● **Work request**
Lines holding the string "cabin": copy each one from the listing below.

● **Records shown**
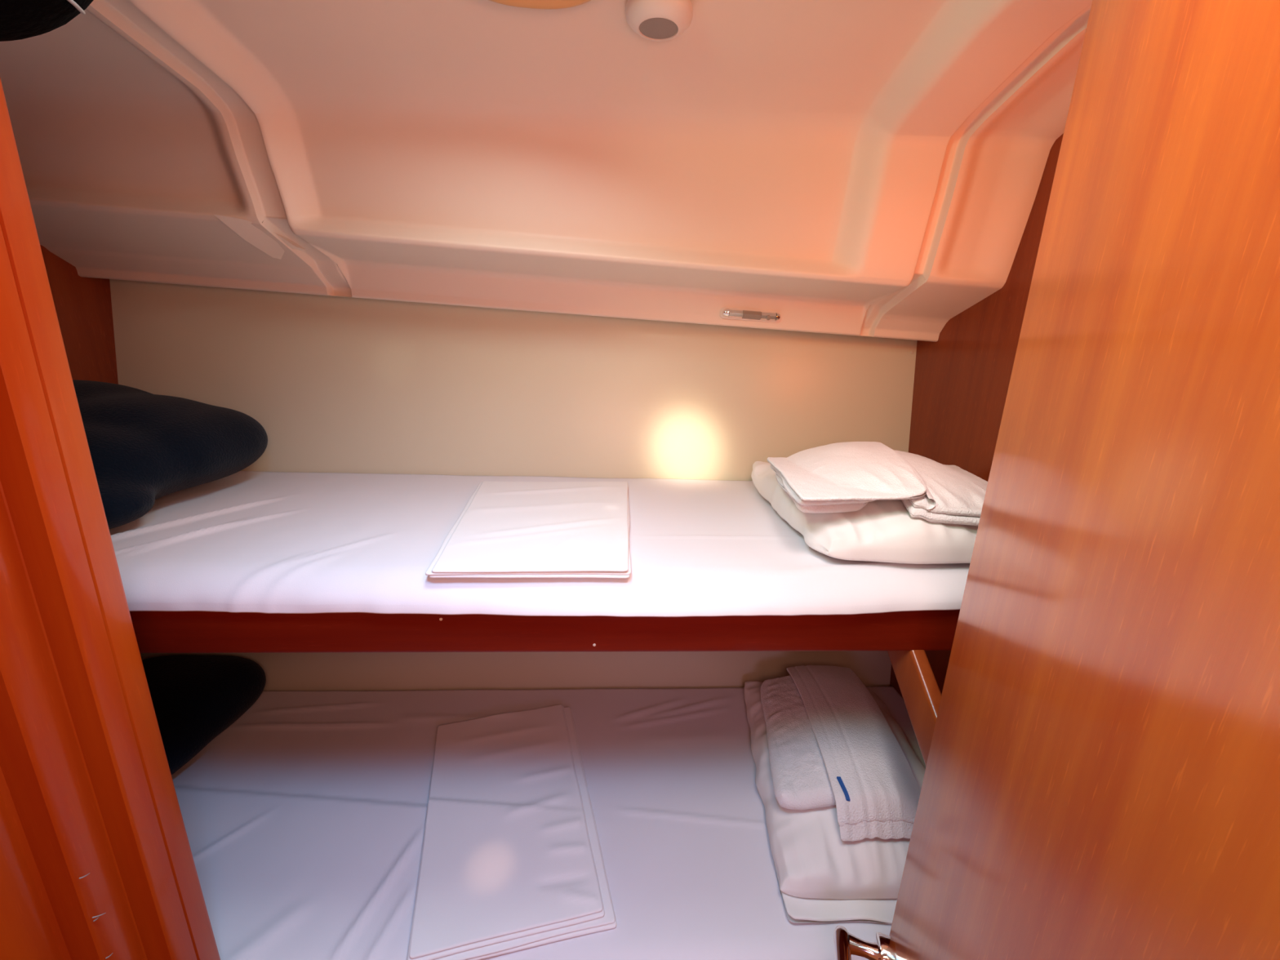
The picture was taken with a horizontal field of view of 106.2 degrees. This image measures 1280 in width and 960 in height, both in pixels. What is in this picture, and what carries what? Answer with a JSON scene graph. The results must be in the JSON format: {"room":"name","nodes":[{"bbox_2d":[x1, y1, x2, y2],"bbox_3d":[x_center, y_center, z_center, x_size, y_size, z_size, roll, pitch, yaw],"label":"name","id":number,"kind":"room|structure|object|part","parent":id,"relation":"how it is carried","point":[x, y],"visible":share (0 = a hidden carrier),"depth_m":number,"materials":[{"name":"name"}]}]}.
{"room":"boat cabin","nodes":[
{"label":"boat cabin","id":0,"kind":"room"},
{"bbox_2d":[40,244,141,656],"bbox_3d":[-1.245,0.205,0.961,0.020,2.050,0.950,1,14,-3],"label":"wall","id":1,"kind":"structure","parent":0,"point":[82,305],"depth_m":1.06,"materials":[{"name":"brown wood"}]},
{"bbox_2d":[109,279,917,690],"bbox_3d":[-0.272,0.114,1.241,1.992,1.550,0.252,1,14,-3],"label":"wall","id":2,"kind":"structure","parent":0,"point":[333,384],"depth_m":1.20,"materials":[{"name":"beige paint"}]},
{"bbox_2d":[129,609,959,766],"bbox_3d":[-0.254,0.224,0.903,1.952,0.214,0.693,1,14,-3],"label":"bunk bed frame","id":3,"kind":"structure","parent":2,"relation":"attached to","point":[906,636],"depth_m":0.68,"materials":[{"name":"brown wood"}]},
{"bbox_2d":[109,471,969,617],"bbox_3d":[-0.252,0.084,0.920,1.952,0.052,0.612,1,14,-3],"label":"mattress","id":4,"kind":"object","parent":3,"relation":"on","point":[241,541],"visible":0.48,"depth_m":0.71,"materials":[{"name":"white fabric"}]},
{"bbox_2d":[72,379,267,528],"bbox_3d":[-1.007,-0.067,0.884,0.428,0.219,0.484,1,14,-3],"label":"cushion","id":5,"kind":"object","parent":4,"relation":"on","point":[144,447],"visible":0.66,"depth_m":0.86,"materials":[{"name":"black fabric"}]},
{"bbox_2d":[425,480,631,577],"bbox_3d":[-0.181,0.066,0.890,0.354,0.016,0.503,1,14,-3],"label":"sheet","id":6,"kind":"object","parent":4,"relation":"on","point":[504,529],"visible":1,"depth_m":0.79,"materials":[{"name":"white fabric"}]},
{"bbox_2d":[751,461,977,564],"bbox_3d":[0.467,0.025,0.953,0.425,0.105,0.516,1,14,-3],"label":"folded blanket","id":7,"kind":"object","parent":4,"relation":"on","point":[883,531],"visible":0.34,"depth_m":0.73,"materials":[{"name":"white fabric"}]},
{"bbox_2d":[767,441,936,513],"bbox_3d":[0.367,-0.009,0.846,0.283,0.075,0.306,1,14,-3],"label":"pillow","id":8,"kind":"object","parent":7,"relation":"on","point":[838,477],"visible":1,"depth_m":0.78,"materials":[{"name":"white fabric"}]},
{"bbox_2d":[893,449,987,525],"bbox_3d":[0.546,-0.005,0.884,0.223,0.067,0.378,4,14,10],"label":"folded towel","id":9,"kind":"object","parent":7,"relation":"on","point":[958,494],"visible":0.53,"depth_m":0.75,"materials":[{"name":"white fabric"}]},
{"bbox_3d":[-0.240,0.207,0.679,1.952,0.070,0.028,1,14,-3],"label":"rail","id":10,"kind":"part","parent":3,"relation":"part of","materials":[{"name":"brown wood"}]},
{"bbox_3d":[0.413,0.320,0.704,0.024,0.168,0.190,1,14,-3],"label":"support post","id":11,"kind":"part","parent":3,"relation":"part of","materials":[{"name":"brown wood"}]},
{"bbox_2d":[0,0,1092,342],"bbox_3d":[-0.206,-0.378,0.287,1.952,0.457,1.764,1,14,-3],"label":"ceiling","id":12,"kind":"structure","parent":0,"point":[870,168],"depth_m":0.85,"materials":[{"name":"white plastic"}]},
{"bbox_2d":[0,0,93,41],"bbox_3d":[-0.380,-0.381,0.200,0.210,0.304,0.211,1,14,-3],"label":"fan","id":13,"kind":"object","parent":12,"relation":"hanging from","point":[20,20],"visible":1,"depth_m":0.27,"materials":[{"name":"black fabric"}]},
{"bbox_2d":[488,0,591,8],"bbox_3d":[-0.129,-0.583,0.458,0.258,0.044,0.324,1,14,-3],"label":"rim","id":14,"kind":"object","parent":12,"relation":"attached to","point":[534,4],"visible":1,"depth_m":0.60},
{"bbox_2d":[625,0,693,41],"bbox_3d":[0.025,-0.616,0.642,0.089,0.026,0.089,1,14,-3],"label":"ceiling speaker","id":15,"kind":"object","parent":12,"relation":"attached to","point":[658,20],"visible":1,"depth_m":0.63,"materials":[{"name":"white plastic"}]},
{"bbox_2d":[639,17,678,39],"bbox_3d":[0.025,-0.609,0.644,0.053,0.010,0.053,1,14,-3],"label":"grille","id":16,"kind":"object","parent":15,"relation":"attached to","point":[649,28],"depth_m":0.64,"materials":[{"name":"grey plastic"}]},
{"bbox_2d":[720,306,782,322],"bbox_3d":[0.259,-0.385,1.120,0.146,0.030,0.030,1,14,-3],"label":"recessed light","id":17,"kind":"object","parent":12,"relation":"in","point":[726,313],"visible":1,"depth_m":1.11,"materials":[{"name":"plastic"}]},
{"bbox_2d":[889,133,1063,697],"bbox_3d":[0.750,0.367,0.585,0.020,2.050,1.970,1,14,-3],"label":"wall","id":18,"kind":"structure","parent":0,"point":[962,379],"depth_m":1.04,"materials":[{"name":"brown wood"}]},
{"bbox_3d":[-0.201,1.457,0.414,2.300,0.040,2.500,1,14,-3],"label":"floor","id":19,"kind":"structure","parent":0,"visible":0},
{"bbox_2d":[833,0,1279,959],"bbox_3d":[0.239,0.470,0.355,0.098,1.870,0.560,6,15,17],"label":"door","id":20,"kind":"structure","parent":19,"relation":"on","point":[1101,781],"depth_m":0.29,"materials":[{"name":"brown wood"}]},
{"bbox_3d":[0.261,0.634,0.615,0.021,0.024,0.113,6,15,17],"label":"lever","id":21,"kind":"part","parent":20,"relation":"part of","materials":[{"name":"silver metal"}]},
{"bbox_3d":[-0.277,0.974,1.056,1.952,0.575,0.590,1,14,-3],"label":"lower berth","id":22,"kind":"object","parent":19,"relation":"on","visible":0},
{"bbox_2d":[171,686,925,959],"bbox_3d":[-0.266,0.657,0.968,1.952,0.082,0.620,1,14,-3],"label":"mattress","id":23,"kind":"object","parent":22,"relation":"on","point":[304,819],"visible":0.53,"depth_m":0.90,"materials":[{"name":"white fabric"}]},
{"bbox_2d":[142,654,266,774],"bbox_3d":[-1.046,0.510,0.988,0.333,0.141,0.405,1,14,-3],"label":"cushion","id":24,"kind":"object","parent":23,"relation":"on","point":[195,698],"visible":0.4,"depth_m":1.03,"materials":[{"name":"black fabric"}]},
{"bbox_2d":[406,704,617,959],"bbox_3d":[-0.249,0.622,0.921,0.308,0.024,0.493,-2,15,-16],"label":"sheet","id":25,"kind":"object","parent":23,"relation":"on","point":[511,860],"visible":1,"depth_m":0.84,"materials":[{"name":"white fabric"}]},
{"bbox_2d":[744,680,925,924],"bbox_3d":[0.417,0.578,0.992,0.362,0.112,0.553,3,14,3],"label":"folded blanket","id":26,"kind":"object","parent":23,"relation":"on","point":[823,877],"visible":0.44,"depth_m":0.79,"materials":[{"name":"white fabric"}]},
{"bbox_2d":[760,675,835,809],"bbox_3d":[0.359,0.512,1.002,0.189,0.078,0.366,4,14,8],"label":"folded towel","id":27,"kind":"object","parent":26,"relation":"on","point":[801,780],"visible":0.59,"depth_m":0.93,"materials":[{"name":"white fabric"}]},
{"bbox_2d":[786,665,920,841],"bbox_3d":[0.419,0.512,0.973,0.176,0.088,0.397,2,14,0],"label":"folded towel","id":28,"kind":"object","parent":26,"relation":"on","point":[876,790],"visible":0.98,"depth_m":0.88,"materials":[{"name":"white fabric"}]},
{"bbox_3d":[-0.988,0.327,0.513,0.700,2.050,0.025,1,14,-3],"label":"wall","id":29,"kind":"structure","parent":0,"visible":0},
{"bbox_2d":[0,78,220,959],"bbox_3d":[-0.626,0.384,0.500,0.151,1.970,0.163,1,14,-3],"label":"trim","id":30,"kind":"structure","parent":29,"relation":"attached to","point":[97,863],"depth_m":0.48,"materials":[{"name":"brown wood"}]}
]}

● **Exercise response**
{"room":"boat cabin","nodes":[
{"label":"boat cabin","id":0,"kind":"room"},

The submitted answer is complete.